Roommates as co-tenants is a situation where all occupants are listed on the lease and pay rent to a landlord who does not live with them. The roommates share equal power and each is obligated to the landlord. It is far more difficult to evict a co-tenant than a sub-tenant. Co-tenants can be:
- friends who rent together
- Adult unmarried family members
- Unmarried partners who rent together
Roommates as tenants is where the homeowner or primary tenant on a lease has the power to evict the other(s) because they are only roommates, and are not listed on the house deed or the property lease. The roommate could be paying rent to the homeowner, simply living with them, or contributing to rent owed by the primary tenant on a lease. In any case, the roommate is considered a tenant, and has entered an agreement, even if verbal, directly with the head of the home.

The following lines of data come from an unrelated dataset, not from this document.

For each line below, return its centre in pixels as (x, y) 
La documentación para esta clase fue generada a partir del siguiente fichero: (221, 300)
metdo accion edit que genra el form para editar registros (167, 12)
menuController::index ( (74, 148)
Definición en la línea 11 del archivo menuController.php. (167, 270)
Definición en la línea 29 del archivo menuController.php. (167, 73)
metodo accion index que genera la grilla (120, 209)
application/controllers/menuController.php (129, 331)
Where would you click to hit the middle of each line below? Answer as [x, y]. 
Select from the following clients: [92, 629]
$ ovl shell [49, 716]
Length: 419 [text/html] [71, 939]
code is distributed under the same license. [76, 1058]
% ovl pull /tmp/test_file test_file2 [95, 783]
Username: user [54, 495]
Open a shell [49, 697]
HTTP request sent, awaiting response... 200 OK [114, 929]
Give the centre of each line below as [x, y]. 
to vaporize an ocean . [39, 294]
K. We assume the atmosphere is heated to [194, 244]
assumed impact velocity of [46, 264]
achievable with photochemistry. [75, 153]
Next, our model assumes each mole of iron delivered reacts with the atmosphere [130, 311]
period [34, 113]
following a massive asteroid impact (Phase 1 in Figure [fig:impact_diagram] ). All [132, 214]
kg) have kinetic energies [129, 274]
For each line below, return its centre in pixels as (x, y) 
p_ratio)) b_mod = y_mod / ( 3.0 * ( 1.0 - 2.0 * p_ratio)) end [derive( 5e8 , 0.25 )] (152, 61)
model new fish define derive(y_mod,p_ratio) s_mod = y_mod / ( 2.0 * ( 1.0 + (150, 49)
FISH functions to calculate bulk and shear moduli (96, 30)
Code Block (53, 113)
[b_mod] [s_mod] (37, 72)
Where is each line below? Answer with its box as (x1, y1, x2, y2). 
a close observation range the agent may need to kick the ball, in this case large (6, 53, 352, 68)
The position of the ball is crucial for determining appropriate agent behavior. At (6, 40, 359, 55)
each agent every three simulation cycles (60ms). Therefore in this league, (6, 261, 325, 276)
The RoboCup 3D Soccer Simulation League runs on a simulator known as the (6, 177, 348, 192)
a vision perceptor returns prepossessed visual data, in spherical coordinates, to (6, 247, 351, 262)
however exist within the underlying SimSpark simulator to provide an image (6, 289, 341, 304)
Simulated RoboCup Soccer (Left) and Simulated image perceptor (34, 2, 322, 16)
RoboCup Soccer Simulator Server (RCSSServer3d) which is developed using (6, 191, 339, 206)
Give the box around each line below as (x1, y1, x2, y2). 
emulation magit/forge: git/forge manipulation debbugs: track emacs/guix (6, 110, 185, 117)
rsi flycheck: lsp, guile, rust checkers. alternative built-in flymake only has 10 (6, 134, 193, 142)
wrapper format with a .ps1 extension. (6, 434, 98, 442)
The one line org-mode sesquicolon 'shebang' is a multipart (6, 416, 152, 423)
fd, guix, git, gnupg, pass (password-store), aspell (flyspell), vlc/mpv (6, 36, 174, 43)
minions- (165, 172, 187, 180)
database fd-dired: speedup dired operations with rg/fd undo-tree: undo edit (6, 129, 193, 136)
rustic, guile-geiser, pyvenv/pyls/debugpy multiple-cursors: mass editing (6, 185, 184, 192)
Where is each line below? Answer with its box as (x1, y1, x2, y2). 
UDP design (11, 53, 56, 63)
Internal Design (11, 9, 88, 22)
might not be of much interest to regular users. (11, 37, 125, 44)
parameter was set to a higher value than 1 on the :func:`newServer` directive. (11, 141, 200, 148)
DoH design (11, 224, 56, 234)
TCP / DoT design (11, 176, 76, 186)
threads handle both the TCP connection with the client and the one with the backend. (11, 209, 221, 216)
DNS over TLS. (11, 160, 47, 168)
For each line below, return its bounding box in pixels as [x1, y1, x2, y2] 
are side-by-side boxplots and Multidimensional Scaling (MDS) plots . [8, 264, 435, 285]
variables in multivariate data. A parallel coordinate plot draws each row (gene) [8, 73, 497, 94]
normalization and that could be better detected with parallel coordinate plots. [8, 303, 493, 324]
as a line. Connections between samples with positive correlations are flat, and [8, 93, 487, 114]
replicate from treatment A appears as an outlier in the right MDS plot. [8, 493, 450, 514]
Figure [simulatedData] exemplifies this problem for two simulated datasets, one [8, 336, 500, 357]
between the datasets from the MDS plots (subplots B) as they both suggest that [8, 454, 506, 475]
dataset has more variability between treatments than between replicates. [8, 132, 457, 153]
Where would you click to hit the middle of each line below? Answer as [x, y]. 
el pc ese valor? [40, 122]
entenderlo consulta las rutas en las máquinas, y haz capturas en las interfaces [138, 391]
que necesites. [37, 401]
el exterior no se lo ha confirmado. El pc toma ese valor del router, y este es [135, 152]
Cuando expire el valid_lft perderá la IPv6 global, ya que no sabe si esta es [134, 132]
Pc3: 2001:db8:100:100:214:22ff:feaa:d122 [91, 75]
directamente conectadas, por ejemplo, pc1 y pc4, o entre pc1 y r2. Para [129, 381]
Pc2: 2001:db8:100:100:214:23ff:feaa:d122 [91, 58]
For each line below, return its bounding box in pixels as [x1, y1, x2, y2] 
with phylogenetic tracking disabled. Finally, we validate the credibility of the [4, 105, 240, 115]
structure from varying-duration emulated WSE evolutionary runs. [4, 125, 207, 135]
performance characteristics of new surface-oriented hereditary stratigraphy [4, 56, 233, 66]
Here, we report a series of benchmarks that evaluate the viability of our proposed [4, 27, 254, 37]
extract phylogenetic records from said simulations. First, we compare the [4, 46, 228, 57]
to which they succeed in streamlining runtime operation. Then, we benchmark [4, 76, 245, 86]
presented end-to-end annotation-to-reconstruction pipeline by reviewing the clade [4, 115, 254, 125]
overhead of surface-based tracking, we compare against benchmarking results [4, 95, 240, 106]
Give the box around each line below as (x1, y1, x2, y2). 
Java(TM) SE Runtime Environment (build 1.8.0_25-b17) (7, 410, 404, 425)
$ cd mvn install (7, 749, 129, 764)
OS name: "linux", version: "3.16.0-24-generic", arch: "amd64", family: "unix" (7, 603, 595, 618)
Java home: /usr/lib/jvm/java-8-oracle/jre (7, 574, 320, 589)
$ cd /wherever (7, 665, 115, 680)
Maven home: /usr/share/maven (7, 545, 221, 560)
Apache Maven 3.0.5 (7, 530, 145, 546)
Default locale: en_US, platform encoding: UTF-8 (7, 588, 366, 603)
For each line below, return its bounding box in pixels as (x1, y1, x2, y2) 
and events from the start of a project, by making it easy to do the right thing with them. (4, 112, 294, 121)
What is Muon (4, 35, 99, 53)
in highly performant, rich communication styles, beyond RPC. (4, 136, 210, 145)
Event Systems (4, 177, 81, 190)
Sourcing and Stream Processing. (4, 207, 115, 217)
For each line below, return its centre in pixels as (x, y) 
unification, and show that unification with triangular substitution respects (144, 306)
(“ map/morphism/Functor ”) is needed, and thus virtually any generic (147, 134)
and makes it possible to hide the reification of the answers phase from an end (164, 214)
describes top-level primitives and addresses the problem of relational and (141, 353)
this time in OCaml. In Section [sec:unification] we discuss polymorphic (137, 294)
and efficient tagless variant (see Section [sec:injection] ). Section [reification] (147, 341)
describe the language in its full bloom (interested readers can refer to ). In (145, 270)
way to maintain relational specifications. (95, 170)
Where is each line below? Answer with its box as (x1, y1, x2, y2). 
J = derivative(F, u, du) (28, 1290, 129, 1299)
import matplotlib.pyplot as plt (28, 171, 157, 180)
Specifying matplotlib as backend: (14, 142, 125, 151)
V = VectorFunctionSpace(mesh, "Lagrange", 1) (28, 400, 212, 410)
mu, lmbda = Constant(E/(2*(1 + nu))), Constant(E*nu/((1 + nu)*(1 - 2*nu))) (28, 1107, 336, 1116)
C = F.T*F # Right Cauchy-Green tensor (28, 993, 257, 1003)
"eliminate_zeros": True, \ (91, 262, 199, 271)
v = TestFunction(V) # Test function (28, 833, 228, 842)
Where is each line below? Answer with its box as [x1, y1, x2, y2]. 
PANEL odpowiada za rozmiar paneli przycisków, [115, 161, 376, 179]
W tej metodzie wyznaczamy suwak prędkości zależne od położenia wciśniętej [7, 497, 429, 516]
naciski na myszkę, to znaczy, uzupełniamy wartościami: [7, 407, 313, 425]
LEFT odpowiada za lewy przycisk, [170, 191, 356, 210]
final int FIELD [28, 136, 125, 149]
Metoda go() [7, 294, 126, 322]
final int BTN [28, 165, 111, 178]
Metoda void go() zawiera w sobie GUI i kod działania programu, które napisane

Tenant roommates can include individuals who do not pay rent to the master tenant, such as adult children living with parents or romantic partners.
What is Eviction?
An eviction is a civil process by which a landlord, or master tenant, may legally remove a tenant from their rental property. An eviction can occur for any of the following reasons:
- the tenant stops paying rent, without cause
- the tenant breaches one or more terms of the rental (or lease) agreement
- the tenant is engaged in criminal activity
In Colorado, a roommate eviction for any of the reasons above requires at least 10 days’ advance notice before beginning legal proceedings. There could be a longer period of notice required depending on the length of the lease.
What You Cannot Do to Make a Roommate Leave
As irritating as it can be living with a disruptive roommate who won’t pay or contribute to rent, neither a landlord, master tenant, nor co-tenant has the right to take matters into their own hands. That is called ‘self-help’ and it is against the law.
It is illegal to kick out a roommate by changing the locks or dumping their belongings onto the sidewalk. This is the law in all 50 states, not just Colorado. Eviction is strictly a legal process.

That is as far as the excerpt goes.